Exercise description:
Go line by line through the listing below and copy those that hold "https".

Data for review:
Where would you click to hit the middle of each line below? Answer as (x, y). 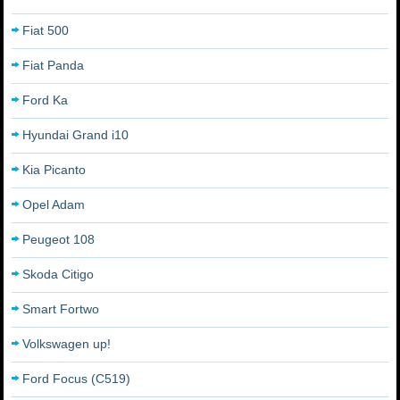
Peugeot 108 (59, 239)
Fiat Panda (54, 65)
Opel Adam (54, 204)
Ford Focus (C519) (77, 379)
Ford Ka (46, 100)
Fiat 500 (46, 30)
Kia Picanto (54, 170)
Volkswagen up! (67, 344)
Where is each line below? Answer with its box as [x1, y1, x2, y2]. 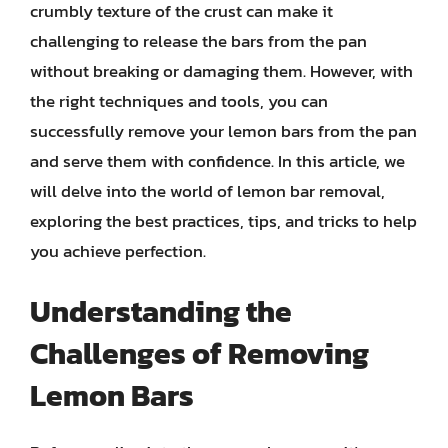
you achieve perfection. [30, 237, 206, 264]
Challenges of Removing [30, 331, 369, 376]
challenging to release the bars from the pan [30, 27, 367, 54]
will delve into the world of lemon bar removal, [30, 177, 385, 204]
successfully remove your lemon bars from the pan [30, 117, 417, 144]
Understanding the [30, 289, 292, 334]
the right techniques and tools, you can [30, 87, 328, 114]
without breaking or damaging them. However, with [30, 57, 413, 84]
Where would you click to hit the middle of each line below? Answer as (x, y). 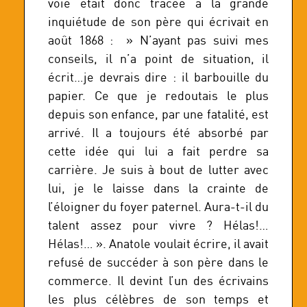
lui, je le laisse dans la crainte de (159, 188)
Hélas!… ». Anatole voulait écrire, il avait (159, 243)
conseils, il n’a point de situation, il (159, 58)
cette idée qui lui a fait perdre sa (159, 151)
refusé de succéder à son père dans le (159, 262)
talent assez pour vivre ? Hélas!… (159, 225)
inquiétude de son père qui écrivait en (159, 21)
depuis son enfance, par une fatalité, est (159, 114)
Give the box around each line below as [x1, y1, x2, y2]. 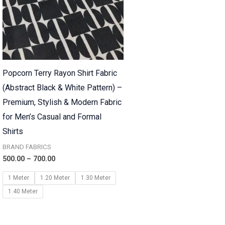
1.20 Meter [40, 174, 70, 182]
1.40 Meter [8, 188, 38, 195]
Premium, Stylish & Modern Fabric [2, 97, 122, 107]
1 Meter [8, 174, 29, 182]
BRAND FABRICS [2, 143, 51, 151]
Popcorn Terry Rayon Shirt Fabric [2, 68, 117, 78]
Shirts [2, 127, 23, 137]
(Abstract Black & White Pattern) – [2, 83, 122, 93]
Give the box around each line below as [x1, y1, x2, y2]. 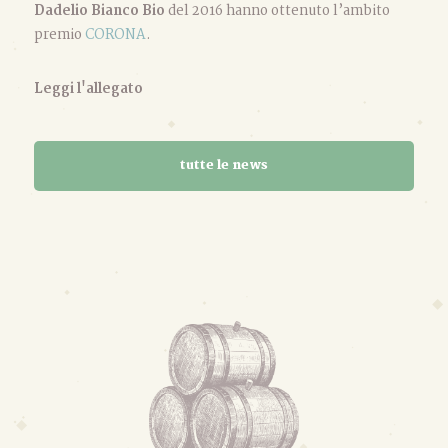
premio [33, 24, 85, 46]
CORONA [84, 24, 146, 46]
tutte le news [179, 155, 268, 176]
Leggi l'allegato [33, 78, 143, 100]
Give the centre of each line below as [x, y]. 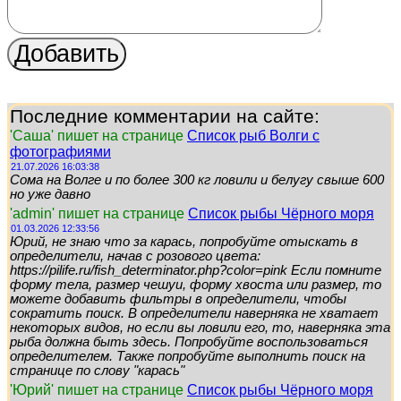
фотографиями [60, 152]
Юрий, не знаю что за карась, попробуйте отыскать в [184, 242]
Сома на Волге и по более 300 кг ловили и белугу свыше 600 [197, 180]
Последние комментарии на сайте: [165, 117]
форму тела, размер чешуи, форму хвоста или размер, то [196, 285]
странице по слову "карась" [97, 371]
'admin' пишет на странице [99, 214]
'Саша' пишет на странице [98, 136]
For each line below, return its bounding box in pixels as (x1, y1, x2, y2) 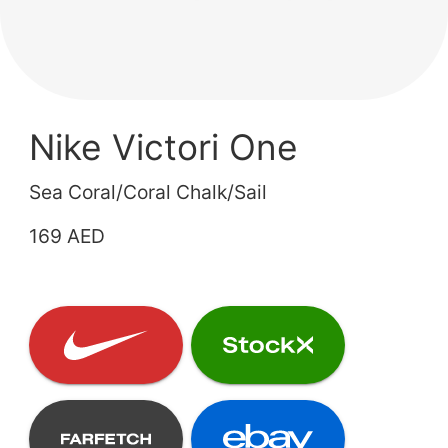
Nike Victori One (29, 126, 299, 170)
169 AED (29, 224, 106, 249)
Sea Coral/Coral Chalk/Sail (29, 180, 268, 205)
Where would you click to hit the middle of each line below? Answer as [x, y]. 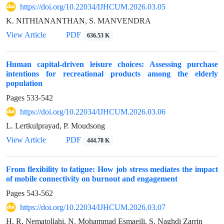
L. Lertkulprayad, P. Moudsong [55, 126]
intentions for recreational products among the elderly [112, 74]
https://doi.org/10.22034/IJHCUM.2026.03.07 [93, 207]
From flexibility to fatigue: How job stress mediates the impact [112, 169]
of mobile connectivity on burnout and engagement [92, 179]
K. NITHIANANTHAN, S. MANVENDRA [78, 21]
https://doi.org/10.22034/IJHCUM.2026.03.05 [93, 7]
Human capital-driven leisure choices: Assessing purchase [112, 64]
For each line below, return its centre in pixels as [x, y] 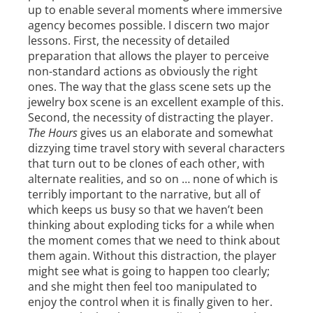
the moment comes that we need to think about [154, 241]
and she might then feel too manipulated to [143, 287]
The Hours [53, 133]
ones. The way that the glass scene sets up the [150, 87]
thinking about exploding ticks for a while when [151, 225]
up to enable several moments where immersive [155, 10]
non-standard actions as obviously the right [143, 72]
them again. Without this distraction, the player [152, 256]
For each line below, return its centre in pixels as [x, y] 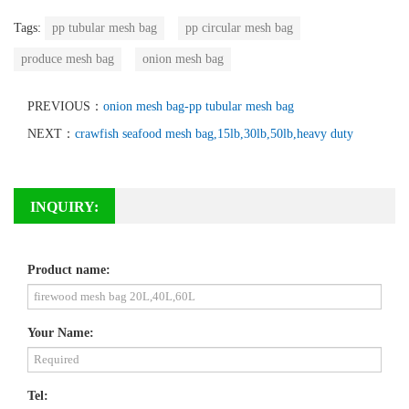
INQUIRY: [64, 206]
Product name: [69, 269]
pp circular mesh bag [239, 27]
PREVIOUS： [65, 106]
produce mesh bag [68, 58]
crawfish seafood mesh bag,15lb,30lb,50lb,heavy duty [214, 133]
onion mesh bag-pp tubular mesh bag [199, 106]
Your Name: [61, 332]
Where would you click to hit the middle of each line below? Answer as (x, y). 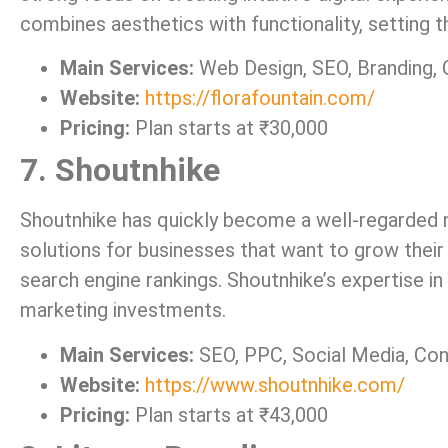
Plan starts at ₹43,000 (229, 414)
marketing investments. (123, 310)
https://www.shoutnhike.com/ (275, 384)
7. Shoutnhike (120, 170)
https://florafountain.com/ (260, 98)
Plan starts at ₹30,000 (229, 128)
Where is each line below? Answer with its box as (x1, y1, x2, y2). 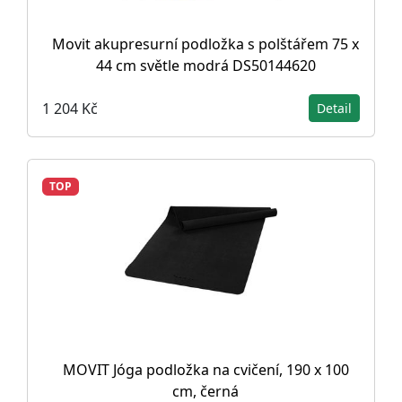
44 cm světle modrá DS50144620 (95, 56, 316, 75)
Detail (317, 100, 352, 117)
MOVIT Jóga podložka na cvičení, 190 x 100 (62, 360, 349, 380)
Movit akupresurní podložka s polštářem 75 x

Expected answer:
https://doi.org/10.22034/IJHCUM.2026.03.07 [93, 207]
https://doi.org/10.22034/IJHCUM.2026.03.05 [93, 7]
https://www.shoutnhike.com/ (275, 384)
https://florafountain.com/ (260, 98)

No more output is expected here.